Quote the whole listing word for word. Do not include the pictures.

▽

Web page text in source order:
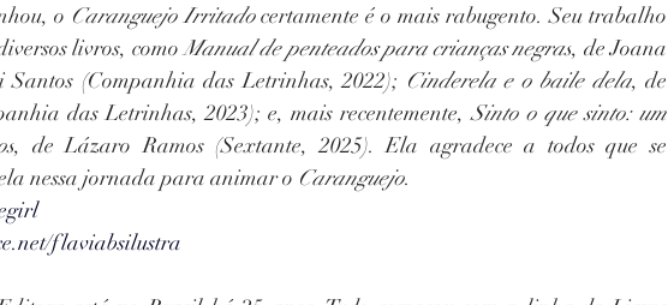
o Caranguejo Irritado certamente é o mais rabugento. Seu trabalho
livros, como Manual de penteados para crianças negras, de Joana
(Companhia das Letrinhas, 2022); Cinderela e o baile dela, de
das Letrinhas, 2023); e, mais recentemente, Sinto o que sinto: um
, de Lázaro Ramos (Sextante, 2025). Ela agradece a todos que se
nessa jornada para animar o Caranguejo.
flaviabsilustra

△

▶ _REPLY TO THE EXERCISE_
Web page text in source order:
o Caranguejo Irritado certamente é o mais rabugento. Seu trabalho
livros, como Manual de penteados para crianças negras, de Joana
(Companhia das Letrinhas, 2022); Cinderela e o baile dela, de
das Letrinhas, 2023); e, mais recentemente, Sinto o que sinto: um
, de Lázaro Ramos (Sextante, 2025). Ela agradece a todos que se
nessa jornada para animar o Caranguejo.
flaviabsilustra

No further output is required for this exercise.